С трудом вынырнув из-под целого вороха одеял, Ника села и удивленно осмотрелась по сторонам. В пещере кроме нее и двух воинов, сидящих у небольшого, задорно потрескивающего костерка, никого больше не было.
— Где все? — прохрипела не своим голосом и закашлялась.

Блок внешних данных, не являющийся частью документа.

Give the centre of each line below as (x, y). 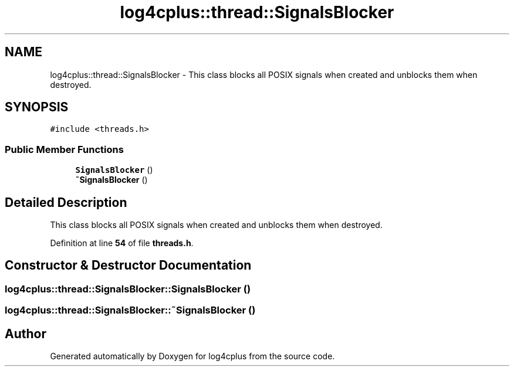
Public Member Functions (64, 149)
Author (26, 333)
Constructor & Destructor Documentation (128, 266)
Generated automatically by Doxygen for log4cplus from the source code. (192, 356)
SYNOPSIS (37, 107)
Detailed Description (66, 202)
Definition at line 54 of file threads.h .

Тут же ей протянули кружку с горячим чаем, пахнущим елками и горькой травой. Доминика сделала осторожный глоток. Горячо. Обжигающий напиток был отчаянно невкусным, но согревал изнутри.
— Самочувствие как?
Она прислушалась к своим ощущениям:
— Все прекрасно. Где все?
Этот вопрос тревожил ее все больше и больше. Почему не видно жителей из долины, где остальные воины, и куда, черт побери, подевался кхассер? В груди тут же неистово заколотилось сердце, но не успела она как следует испугаться, мужчина произнес:
— Переправляются через горы.
— Как? А мы? — растерянно спросила она.
— А мы ждали, когда ты проснешься, — и видя, что Доминика ничего не понимает, начал рассказывать по порядку, — Сеп-Хатти успокоился и кхассер начал перетягивать людей к границе с Андракисом. Народу слишком много, поэтому чтобы не перегружать и не рисковать лишний раз, разделились на несколько групп. Первых он закинул к переходам быстро, сдал там на руки нашим и вернулся. Второй Сеп-Хатти ждать пришлось долго. К пещере много подходило их, но все не те. Чужие. Когда попался нужный — кхассер снова повел людей. И так, пока всех не перетаскал. А от границы забирал наших и переносил их к перевалу.